* [WORK REQUEST]: Look for the line containing "これらの企業の中で、Cargill、Verde Farms、Omaha Steaksはグラスフェッド" and the line containing "language for audiences" in the entries below. Copy those two and all lines between them exactly, leaving out pictures.

* [RECORDS FOR PROCESSING]:
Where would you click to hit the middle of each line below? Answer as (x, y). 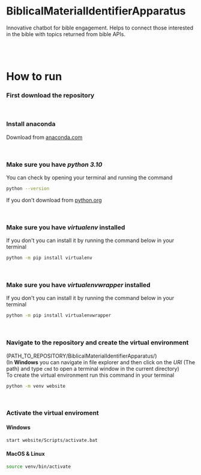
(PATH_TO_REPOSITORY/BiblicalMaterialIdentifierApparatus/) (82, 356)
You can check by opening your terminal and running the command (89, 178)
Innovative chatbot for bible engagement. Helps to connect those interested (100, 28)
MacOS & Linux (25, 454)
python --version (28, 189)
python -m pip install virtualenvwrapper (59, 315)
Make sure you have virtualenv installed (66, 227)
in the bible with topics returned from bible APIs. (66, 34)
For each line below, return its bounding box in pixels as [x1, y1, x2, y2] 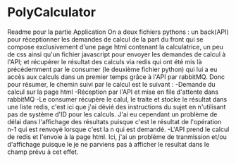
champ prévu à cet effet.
...
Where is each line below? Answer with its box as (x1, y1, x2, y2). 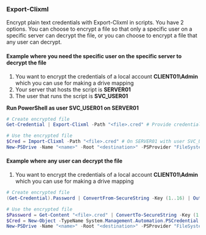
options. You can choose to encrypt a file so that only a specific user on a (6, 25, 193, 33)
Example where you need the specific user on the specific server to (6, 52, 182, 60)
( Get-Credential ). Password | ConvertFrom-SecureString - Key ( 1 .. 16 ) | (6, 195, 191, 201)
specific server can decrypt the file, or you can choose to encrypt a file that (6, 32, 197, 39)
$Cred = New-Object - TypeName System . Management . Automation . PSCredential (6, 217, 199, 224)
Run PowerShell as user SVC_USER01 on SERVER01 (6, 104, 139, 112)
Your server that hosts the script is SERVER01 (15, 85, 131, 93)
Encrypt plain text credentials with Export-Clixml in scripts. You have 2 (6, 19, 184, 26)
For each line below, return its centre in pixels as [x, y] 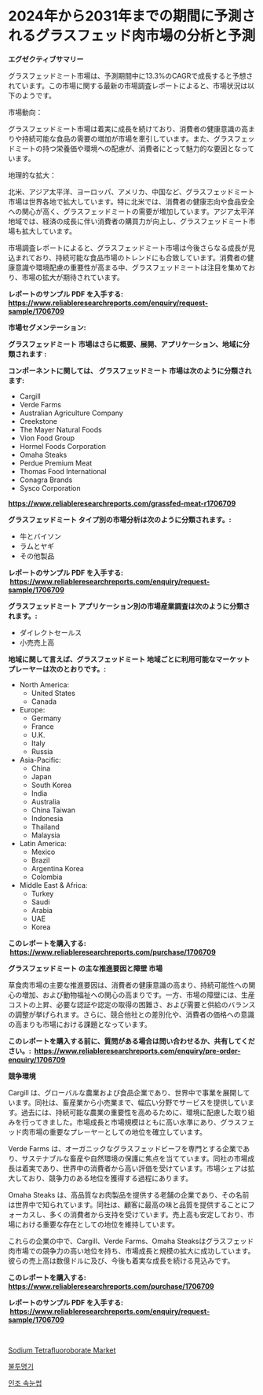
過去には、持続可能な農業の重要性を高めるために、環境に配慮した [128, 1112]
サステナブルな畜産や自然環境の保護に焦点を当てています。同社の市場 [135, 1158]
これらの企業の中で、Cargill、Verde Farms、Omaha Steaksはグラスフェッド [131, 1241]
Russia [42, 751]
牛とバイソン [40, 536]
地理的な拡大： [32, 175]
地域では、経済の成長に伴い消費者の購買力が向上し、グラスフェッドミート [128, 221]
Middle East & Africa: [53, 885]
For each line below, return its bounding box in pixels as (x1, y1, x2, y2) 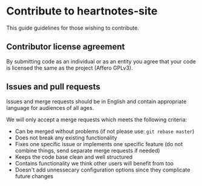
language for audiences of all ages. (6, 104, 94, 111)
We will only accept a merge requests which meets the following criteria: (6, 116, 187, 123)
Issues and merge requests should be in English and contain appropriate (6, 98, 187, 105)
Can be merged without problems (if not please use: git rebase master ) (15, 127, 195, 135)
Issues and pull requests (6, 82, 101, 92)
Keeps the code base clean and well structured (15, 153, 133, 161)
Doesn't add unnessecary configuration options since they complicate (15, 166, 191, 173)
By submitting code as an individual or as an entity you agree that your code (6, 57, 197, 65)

* [TASK RESPONSE]:
これらの企業の中で、Cargill、Verde Farms、Omaha Steaksはグラスフェッド [131, 1241]
Russia [42, 751]
牛とバイソン [40, 536]
地理的な拡大： [32, 175]
地域では、経済の成長に伴い消費者の購買力が向上し、グラスフェッドミート [128, 221]
Middle East & Africa: [53, 885]
For each line below, return its bounding box in pixels as (x1, y1, x2, y2) 
language for audiences of all ages. (6, 104, 94, 111)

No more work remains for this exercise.